Theta-Induced Diffusion on Tate Elliptic Curves over Non-Archimedean Local Fields
Patrick Erik Bradley
TL;DR
This work develops diffusion operators on Tate elliptic curves over non-archimedean local fields, constructing an $L^2$-type operator $\mathcal{H}_\theta$ from a theta-function kernel using the invariant measure $|\omega|$ and proving a Berkovich-analytic analogue. The spectrum of the diffusion is purely discrete, comprising a finite part from a $v(q)$-dimensional circle-structure and an infinite Kozyrev-wavelet part, and a corresponding heat equation yields a Markov process on the rational points. Extending to the Berkovich space via the Monge-Ampère equation and Chambert-Loir measures, the diffusion $\mathcal{H}_{\theta,\sigma}$ retains the same spectrum and induces a diffusion on $E_q^{an}$. Importantly, spectral data encode arithmetic features of the Tate curve, such as 2-torsion and the parity of $v(q)$, establishing a bridge between ultrametric diffusion and Tate-curve arithmetic with potential applications ranging from geometric reconstruction to data analysis in topological settings.
Abstract
A diffusion operator on the $K$-rational points of a Tate elliptic curve $E_q$ is constructed, where $K$ is a non-archimedean local field, as well as an operator on the Berkovich-analytification $E_q^{an}$ of $E_q$. These are integral operators for measures coming from a regular $1$-form, and kernel functions constructed via theta functions.

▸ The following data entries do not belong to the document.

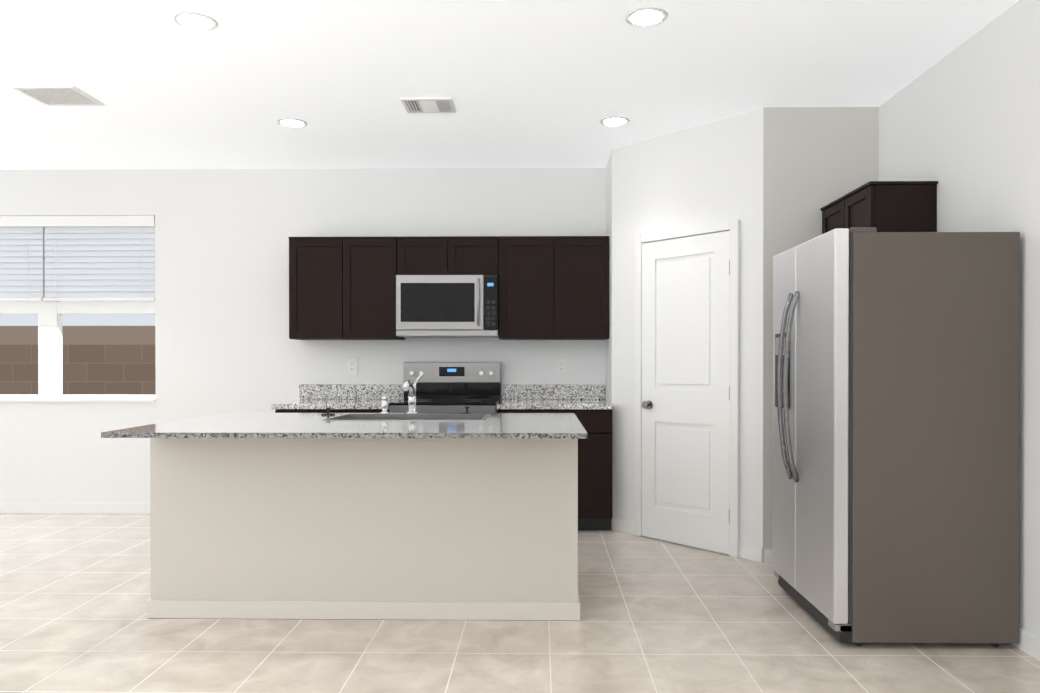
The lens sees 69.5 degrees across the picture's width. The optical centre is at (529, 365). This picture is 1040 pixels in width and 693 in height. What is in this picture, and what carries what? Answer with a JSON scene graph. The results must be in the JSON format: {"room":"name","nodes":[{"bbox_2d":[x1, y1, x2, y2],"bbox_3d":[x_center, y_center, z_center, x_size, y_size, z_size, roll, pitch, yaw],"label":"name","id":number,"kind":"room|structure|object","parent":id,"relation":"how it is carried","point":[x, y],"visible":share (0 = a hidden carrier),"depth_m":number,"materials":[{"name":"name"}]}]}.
{"room":"kitchen","nodes":[
{"label":"kitchen","id":0,"kind":"room"},
{"bbox_2d":[0,167,605,502],"bbox_3d":[-2.940,-0.190,6.088,7.090,2.750,0.200,0,0,1],"label":"wall","id":1,"kind":"structure","parent":0,"point":[224,343],"depth_m":5.98,"materials":[{"name":"paint"}]},
{"bbox_2d":[0,503,149,513],"bbox_3d":[-4.152,1.142,6.007,4.670,0.084,0.011,0,0,1],"label":"baseboard","id":2,"kind":"structure","parent":1,"relation":"attached to","point":[90,508],"depth_m":5.99,"materials":[{"name":"white wood"}]},
{"bbox_2d":[0,228,155,401],"bbox_3d":[-3.866,-0.455,6.066,1.760,1.490,0.170,0,0,1],"label":"window","id":3,"kind":"structure","parent":1,"relation":"in","point":[50,363],"depth_m":6.08,"materials":[{"name":"white plastic"}]},
{"bbox_2d":[0,215,154,300],"bbox_3d":[-3.866,-0.859,6.036,1.740,0.678,0.065,0,0,1],"label":"window blind","id":4,"kind":"object","parent":3,"relation":"attached to","point":[99,256],"visible":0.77,"depth_m":6.03,"materials":[{"name":"white plastic"}]},
{"bbox_2d":[288,237,404,339],"bbox_3d":[-1.399,-0.583,5.792,0.813,0.766,0.339,0,0,1],"label":"upper cabinet","id":5,"kind":"object","parent":1,"relation":"attached to","point":[342,288],"visible":0.94,"depth_m":5.63,"materials":[{"name":"brown wood"}]},
{"bbox_2d":[347,358,357,373],"bbox_3d":[-1.407,0.005,5.962,0.084,0.130,0.008,0,0,1],"label":"electrical outlet","id":6,"kind":"object","parent":1,"relation":"attached to","point":[352,365],"visible":1,"depth_m":5.96,"materials":[{"name":"white plastic"}]},
{"bbox_2d":[397,236,498,276],"bbox_3d":[-0.610,-0.821,5.779,0.760,0.290,0.339,0,0,1],"label":"upper cabinet","id":7,"kind":"object","parent":1,"relation":"attached to","point":[447,255],"visible":0.79,"depth_m":5.61,"materials":[{"name":"brown wood"}]},
{"bbox_2d":[396,275,498,337],"bbox_3d":[-0.610,-0.445,5.728,0.754,0.453,0.446,0,0,1],"label":"microwave","id":8,"kind":"object","parent":7,"relation":"attached to","point":[447,306],"visible":0.98,"depth_m":5.55,"materials":[{"name":"silver metal"}]},
{"bbox_2d":[499,236,608,339],"bbox_3d":[0.185,-0.583,5.768,0.823,0.766,0.339,0,0,1],"label":"upper cabinet","id":9,"kind":"object","parent":1,"relation":"attached to","point":[553,287],"visible":1,"depth_m":5.61,"materials":[{"name":"brown wood"}]},
{"bbox_2d":[556,358,566,373],"bbox_3d":[0.253,0.006,5.937,0.084,0.130,0.008,0,0,1],"label":"electrical outlet","id":10,"kind":"object","parent":1,"relation":"attached to","point":[561,365],"visible":1,"depth_m":5.93,"materials":[{"name":"white plastic"}]},
{"bbox_2d":[0,0,1019,169],"bbox_3d":[-2.119,-1.593,1.788,8.860,0.100,8.960,0,0,1],"label":"ceiling","id":11,"kind":"structure","parent":0,"point":[537,83],"depth_m":3.98,"materials":[{"name":"white paint"}]},
{"bbox_2d":[13,86,103,105],"bbox_3d":[-2.705,-1.551,4.323,0.342,0.010,0.297,0,0,1],"label":"ceiling vent","id":12,"kind":"object","parent":11,"relation":"in","point":[60,95],"visible":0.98,"depth_m":4.30,"materials":[{"name":"white metal"}]},
{"bbox_2d":[172,11,217,30],"bbox_3d":[-1.505,-1.548,3.380,0.190,0.005,0.190,0,0,1],"label":"recessed light","id":13,"kind":"object","parent":11,"relation":"in","point":[194,20],"visible":1,"depth_m":3.37,"materials":[{"name":"white plastic"}]},
{"bbox_2d":[277,118,307,127],"bbox_3d":[-1.524,-1.556,4.820,0.190,0.005,0.190,0,0,1],"label":"recessed light","id":14,"kind":"object","parent":11,"relation":"in","point":[292,122],"visible":1,"depth_m":4.80,"materials":[{"name":"white plastic"}]},
{"bbox_2d":[400,97,455,112],"bbox_3d":[-0.599,-1.549,4.476,0.300,0.015,0.240,0,0,1],"label":"ceiling vent","id":15,"kind":"object","parent":11,"relation":"in","point":[431,105],"visible":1,"depth_m":4.45,"materials":[{"name":"white metal"}]},
{"bbox_2d":[600,117,629,125],"bbox_3d":[0.544,-1.556,4.789,0.190,0.005,0.190,0,0,1],"label":"recessed light","id":16,"kind":"object","parent":11,"relation":"in","point":[613,121],"visible":1,"depth_m":4.78,"materials":[{"name":"white plastic"}]},
{"bbox_2d":[625,7,667,26],"bbox_3d":[0.520,-1.548,3.340,0.190,0.005,0.190,0,0,1],"label":"recessed light","id":17,"kind":"object","parent":11,"relation":"in","point":[646,16],"visible":1,"depth_m":3.33,"materials":[{"name":"white plastic"}]},
{"bbox_2d":[0,513,1039,692],"bbox_3d":[-2.119,1.257,1.803,8.860,0.100,8.960,0,0,1],"label":"floor","id":18,"kind":"structure","parent":0,"point":[658,616],"depth_m":3.23,"materials":[{"name":"tile"}]},
{"bbox_2d":[271,384,403,412],"bbox_3d":[-1.414,0.670,5.646,0.836,1.035,0.643,0,0,1],"label":"base cabinet","id":19,"kind":"object","parent":18,"relation":"on","point":[344,398],"visible":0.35,"depth_m":5.94,"materials":[{"name":"grey stone"}]},
{"bbox_2d":[141,417,579,620],"bbox_3d":[-0.779,0.750,3.955,2.048,0.891,0.852,0,0,1],"label":"kitchen island","id":20,"kind":"object","parent":18,"relation":"on","point":[412,513],"depth_m":3.54,"materials":[{"name":"beige paint"}]},
{"bbox_2d":[101,421,586,440],"bbox_3d":[-0.783,0.294,3.498,2.062,0.023,0.660,0,0,1],"label":"island countertop","id":21,"kind":"structure","parent":20,"relation":"on","point":[355,430],"depth_m":3.32,"materials":[{"name":"grey stone"}]},
{"bbox_2d":[181,413,578,420],"bbox_3d":[-0.773,0.291,4.113,2.062,0.023,0.570,0,0,1],"label":"island countertop","id":22,"kind":"structure","parent":20,"relation":"on","point":[221,416],"depth_m":4.14,"materials":[{"name":"white stone"}]},
{"bbox_2d":[322,414,490,420],"bbox_3d":[-0.635,0.388,4.047,0.830,0.224,0.470,0,0,1],"label":"sink","id":23,"kind":"object","parent":22,"relation":"in","point":[343,417],"depth_m":4.25,"materials":[{"name":"silver metal"}]},
{"bbox_2d":[389,362,500,412],"bbox_3d":[-0.612,0.581,5.599,0.760,1.212,0.709,0,0,1],"label":"range","id":24,"kind":"object","parent":18,"relation":"on","point":[452,387],"visible":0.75,"depth_m":5.87,"materials":[{"name":"silver metal"}]},
{"bbox_2d":[497,384,612,529],"bbox_3d":[0.183,0.670,5.623,0.822,1.035,0.643,0,0,1],"label":"base cabinet","id":25,"kind":"object","parent":18,"relation":"on","point":[590,406],"visible":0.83,"depth_m":5.32,"materials":[{"name":"brown wood"}]},
{"bbox_2d":[772,227,1019,646],"bbox_3d":[1.639,0.306,3.577,0.847,1.782,0.850,0,0,1],"label":"refrigerator","id":26,"kind":"object","parent":18,"relation":"on","point":[896,364],"visible":1,"depth_m":3.15,"materials":[{"name":"brown paint"}]},
{"bbox_2d":[606,107,878,561],"bbox_3d":[1.454,-0.186,5.328,1.720,2.750,1.590,0,0,1],"label":"wall","id":27,"kind":"structure","parent":0,"point":[773,180],"depth_m":4.61,"materials":[{"name":"paint"}]},
{"bbox_2d":[611,518,762,562],"bbox_3d":[0.999,1.147,4.982,0.011,0.084,1.210,0,0,-42],"label":"baseboard","id":28,"kind":"structure","parent":27,"relation":"attached to","point":[747,552],"depth_m":4.63,"materials":[{"name":"white wood"}]},
{"bbox_2d":[634,219,739,557],"bbox_3d":[1.018,0.143,4.942,0.581,2.094,0.614,0,0,1],"label":"pantry door","id":29,"kind":"structure","parent":27,"relation":"in","point":[686,389],"depth_m":4.91,"materials":[{"name":"white wood"}]},
{"bbox_2d":[878,0,1039,638],"bbox_3d":[2.148,-0.164,0.887,0.200,2.750,7.270,0,0,1],"label":"wall","id":30,"kind":"structure","parent":0,"point":[960,124],"depth_m":3.33,"materials":[{"name":"paint"}]},
{"bbox_2d":[820,181,937,233],"bbox_3d":[1.922,-0.770,4.180,0.346,0.349,0.682,0,0,1],"label":"upper cabinet","id":31,"kind":"object","parent":30,"relation":"attached to","point":[895,206],"visible":0.5,"depth_m":3.85,"materials":[{"name":"brown wood"}]},
{"bbox_2d":[764,548,1039,660],"bbox_3d":[1.708,1.168,0.900,0.679,0.084,7.269,0,0,1],"label":"baseboard","id":32,"kind":"structure","parent":30,"relation":"attached to","point":[1028,643],"depth_m":3.12,"materials":[{"name":"white wood"}]},
{"label":"outside","id":33,"kind":"structure","parent":0,"visible":0},
{"bbox_2d":[0,326,155,393],"bbox_3d":[-5.205,0.524,8.166,7.500,1.900,0.200,0,0,1],"label":"fence","id":34,"kind":"object","parent":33,"point":[108,359],"depth_m":8.06,"materials":[{"name":"brown brick"}]}
]}

The second operator can be described via certain non-archimedan curvature forms on $E_q^{an}$. The spectra of these self-adjoint bounded operators on the Hilbert spaces of $L^2$-functions are identical and found to consist of finitely many eigenvalues. A study of the corresponding heat equations yields a positive answer to the Cauchy problem, and induced Markov processes on the curve. Finally, some geometric information about the $K$-rational points of $E_q$ is retrieved from the spectrum.